In an embodiment, based on the apparatus shown in fig. 6, as shown in fig. 12, the apparatus may further include:
a generating module 121 configured to generate a finger sliding event for characterizing that a user finger has made a sliding motion in the indicated direction of the finger sliding after the second determining module 64 determines that the user finger has made a sliding motion in the indicated direction of the finger sliding;
The finger remote control module 122 is configured to trigger a corresponding finger remote control function according to the finger sliding event.
According to the embodiment, after the user finger is determined to perform the sliding motion in the indication direction, the finger sliding event can be generated, and the corresponding finger remote control function is triggered according to the finger sliding event, so that the practicability of motion recognition is improved.
The implementation process of the functions and roles of each unit in the above device is specifically shown in the implementation process of the corresponding steps in the above method, and will not be described herein again.
For the device embodiments, reference is made to the description of the method embodiments for the relevant points, since they essentially correspond to the method embodiments. The apparatus embodiments described above are merely illustrative, wherein the elements illustrated as separate elements may or may not be physically separate, and the elements shown as elements may or may not be physical elements, may be located in one place, or may be distributed over a plurality of network elements. Some or all of the modules may be selected according to actual needs to achieve the objectives of the disclosed solution. Those of ordinary skill in the art will understand and implement the present invention without undue burden.
Corresponding to fig. 6, the present disclosure also provides another action recognition device, the device comprising:
a processor;
a memory for storing processor-executable instructions;
wherein the processor is configured to:
collecting multi-frame user images, wherein the user images comprise user fingers and user eyes;
determining a first pixel distance for finger sliding and a second pixel distance between eyes of a user according to the user image;
calculating the relative distance of finger sliding according to the first pixel distance and the second pixel distance;
and if the relative distance is larger than the set threshold value, determining that the user finger performs a sliding action on the first pixel distance.

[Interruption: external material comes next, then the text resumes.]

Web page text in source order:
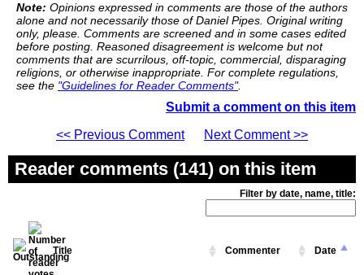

As shown in fig. 13, fig. 13 is a schematic diagram of a structure for an action recognition device 1300 according to an exemplary embodiment of the present disclosure. For example, apparatus 1300 may be a mobile phone, computer, digital broadcast terminal, messaging device, game console, tablet device, medical device, exercise device, personal digital assistant, or the like having routing functionality.
Referring to fig. 13, apparatus 1300 may include one or more of the following components: a processing component 1302, a memory 1304, a power component 1306, a multimedia component 1308, an audio component 1310, an input/output (I/O) interface 1312, a sensor component 1314, and a communication component 1316.
The processing component 1302 generally controls overall operation of the apparatus 1300, such as operations associated with display, telephone calls, data communications, camera operations, and recording operations. The processing component 1302 may include one or more processors 1320 to execute instructions to perform all or part of the steps of the methods described above. Further, the processing component 1302 can include one or more modules that facilitate interactions between the processing component 1302 and other components. For example, the processing component 1302 may include a multimedia module to facilitate interaction between the multimedia component 1308 and the processing component 1302.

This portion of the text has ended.